> _REQUIRED WORK_
Down to the last line, retype the records below exactly and skip the pictures.
++++ WORKING DATA
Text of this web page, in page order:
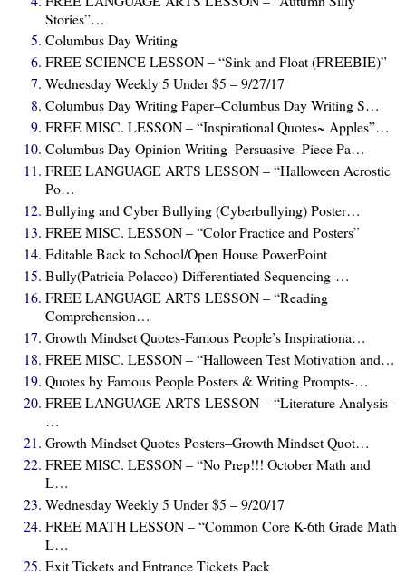
Stories”…
Columbus Day Writing
FREE SCIENCE LESSON – “Sink and Float (FREEBIE)”
Wednesday Weekly 5 Under $5 – 9/27/17
Columbus Day Writing Paper–Columbus Day Writing S…
FREE MISC. LESSON – “Inspirational Quotes~ Apples”…
Columbus Day Opinion Writing–Persuasive–Piece Pa…
FREE LANGUAGE ARTS LESSON – “Halloween Acrostic
Po…
Bullying and Cyber Bullying (Cyberbullying) Poster…
FREE MISC. LESSON – “Color Practice and Posters”
Editable Back to School/Open House PowerPoint
Bully(Patricia Polacco)-Differentiated Sequencing-…
FREE LANGUAGE ARTS LESSON – “Reading
Comprehension…
Growth Mindset Quotes-Famous People’s Inspirationa…
FREE MISC. LESSON – “Halloween Test Motivation and…
Quotes by Famous People Posters & Writing Prompts-…
FREE LANGUAGE ARTS LESSON – “Literature Analysis -
…
Growth Mindset Quotes Posters–Growth Mindset Quot…
FREE MISC. LESSON – “No Prep!!! October Math and
L…
Wednesday Weekly 5 Under $5 – 9/20/17
FREE MATH LESSON – “Common Core K-6th Grade Math
L…
Exit Tickets and Entrance Tickets Pack
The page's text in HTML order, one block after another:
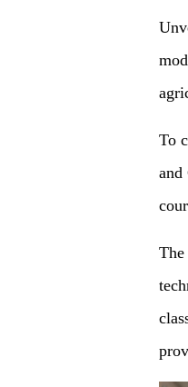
++++++++
> _REPLY_
Text of this web page, in page order:
Stories”…
Columbus Day Writing
FREE SCIENCE LESSON – “Sink and Float (FREEBIE)”
Wednesday Weekly 5 Under $5 – 9/27/17
Columbus Day Writing Paper–Columbus Day Writing S…
FREE MISC. LESSON – “Inspirational Quotes~ Apples”…
Columbus Day Opinion Writing–Persuasive–Piece Pa…
FREE LANGUAGE ARTS LESSON – “Halloween Acrostic
Po…
Bullying and Cyber Bullying (Cyberbullying) Poster…
FREE MISC. LESSON – “Color Practice and Posters”
Editable Back to School/Open House PowerPoint
Bully(Patricia Polacco)-Differentiated Sequencing-…
FREE LANGUAGE ARTS LESSON – “Reading
Comprehension…
Growth Mindset Quotes-Famous People’s Inspirationa…
FREE MISC. LESSON – “Halloween Test Motivation and…
Quotes by Famous People Posters & Writing Prompts-…
FREE LANGUAGE ARTS LESSON – “Literature Analysis -
…
Growth Mindset Quotes Posters–Growth Mindset Quot…
FREE MISC. LESSON – “No Prep!!! October Math and
L…
Wednesday Weekly 5 Under $5 – 9/20/17
FREE MATH LESSON – “Common Core K-6th Grade Math
L…
Exit Tickets and Entrance Tickets Pack
The page's text in HTML order, one block after another:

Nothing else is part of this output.